Una prima assoluta per l'ultimo appuntamento programmato da Teatri di Pietra a Posillipo venerdì 30 luglio, sarà L'Atlantide di Platone, adattamento teatrale in due atti dal "Crizia" di Platone a cura di Eleonora Brigliadori, che, oltre ad esserne la protagonista, firma la traduzione originale con la collaborazione del grecista Prof. Alessandro Davico. In questo testo inedito, dalla concezione modernissima, il pubblico stesso potrà rivelare e scoprire il significato nascosto nel misterioso mito di Atlantide, rimasto irrisolto da millenni. A rivelare la nuova tesi sarà l'Anima stessa di Platone, impegnata, attraverso i secoli, nel lungo viaggio della "reminescenza".

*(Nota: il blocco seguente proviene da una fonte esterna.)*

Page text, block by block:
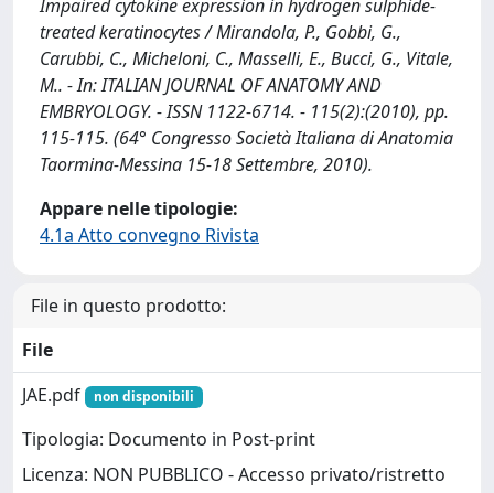
Impaired cytokine expression in hydrogen sulphide-
treated keratinocytes / Mirandola, P., Gobbi, G.,
Carubbi, C., Micheloni, C., Masselli, E., Bucci, G., Vitale,
M.. - In: ITALIAN JOURNAL OF ANATOMY AND
EMBRYOLOGY. - ISSN 1122-6714. - 115(2):(2010), pp.
115-115. (64° Congresso Società Italiana di Anatomia
Taormina-Messina 15-18 Settembre, 2010).
Appare nelle tipologie:
4.1a Atto convegno Rivista
File in questo prodotto:
File
JAE.pdf
non disponibili
Tipologia: Documento in Post-print
Licenza: NON PUBBLICO - Accesso privato/ristretto

Otto allestimenti scenici per otto serate d'eccezione, in cui la ricerca originale di autori e interpreti, unitamente al lavoro di molti artisti della scena, ri-trovano nell'area dei Teatri di Pausylipon la propria sede, restituendo significato al luogo e pregnanza all'esperienza di riviverlo.

Info e prenotazioni al numero verde 800024060
email info@capuanticafestival.it internet www.teatridipietra.org
Ingresso da Grotta di Seiano (Via Coroglio) ore 20.30, inizio spettacoli ore 21.30
Ingressi euro 12 (intero) ed euro 10 (ridotto)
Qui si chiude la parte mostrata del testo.